Collected data:
# # # # # # #

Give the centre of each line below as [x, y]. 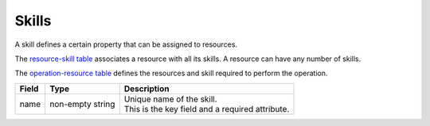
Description [147, 89]
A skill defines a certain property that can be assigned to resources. [126, 44]
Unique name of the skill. [171, 99]
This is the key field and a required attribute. [207, 109]
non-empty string [82, 104]
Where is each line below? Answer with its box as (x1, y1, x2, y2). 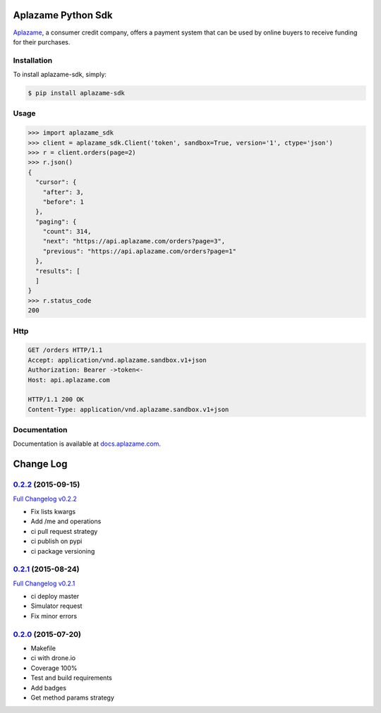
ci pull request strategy (30, 527, 98, 535)
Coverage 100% (30, 664, 78, 672)
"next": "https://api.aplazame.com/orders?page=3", (42, 237, 226, 245)
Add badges (30, 683, 67, 692)
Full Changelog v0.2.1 (13, 579, 75, 587)
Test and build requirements (30, 674, 112, 682)
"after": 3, (42, 188, 85, 196)
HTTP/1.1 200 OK (28, 396, 85, 403)

# # # # # # #

__WHAT IS REQUIRED__: The entries should be printed again exactly as written, leaving all pictures out.

__THE ANSWER__:
Give the centre of each line below as [x, y]. 
Description [147, 89]
A skill defines a certain property that can be assigned to resources. [126, 44]
Unique name of the skill. [171, 99]
This is the key field and a required attribute. [207, 109]
non-empty string [82, 104]
Where is each line below? Answer with its box as (x1, y1, x2, y2). 
ci pull request strategy (30, 527, 98, 535)
Coverage 100% (30, 664, 78, 672)
"next": "https://api.aplazame.com/orders?page=3", (42, 237, 226, 245)
Add badges (30, 683, 67, 692)
Full Changelog v0.2.1 (13, 579, 75, 587)
Test and build requirements (30, 674, 112, 682)
"after": 3, (42, 188, 85, 196)
HTTP/1.1 200 OK (28, 396, 85, 403)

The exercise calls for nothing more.